The budget sets aside funding to ensure that the additional leave is paid for. A total of 5 million kroner in 2023, 48 million kroner in 2024 and 95 million kroner annually from 2025 onwards has been secured.

Another key announcement arising from the budget agreement is a tax cut for people under 18, who will see the threshold for their tax-free earnings (bundfradrag in Danish) raised from 38,400 kroner per year to 48,000 kroner per year. The measure will cost the government 35 million kroner per year from 2023.

Other measures added to the draft version of the budget include a “knowledge task force” to improve authorities’ management of PFAS contamination; funding for the national phone line for injured and distressed animals, Dyrenes Vagtcentral; and an upgrade of resources for men who are victims of domestic violence, so that men and women have equal access to help.

People with stock market profits get a tax cut in the budget.
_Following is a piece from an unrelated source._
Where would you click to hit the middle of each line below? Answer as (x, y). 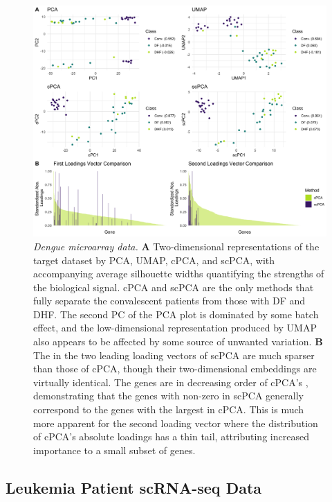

A savings account for stock market profits, aktiesparekontoen, allows speculators to reduce tax on their earnings to 17 percent from the normal rate of 27 or 42 percent. The budget raises the limit for this account from 106,600 kroner to 135,000 kroner.

Major spending points in the government’s draft budget – retained in the final version – include inflation assistance for lower income groups, spending to reduce hospital waiting lists, investment in the court system to cut waiting times for cases, and a seven-billion kroner fund to help Ukraine defend itself against the Russian invasion.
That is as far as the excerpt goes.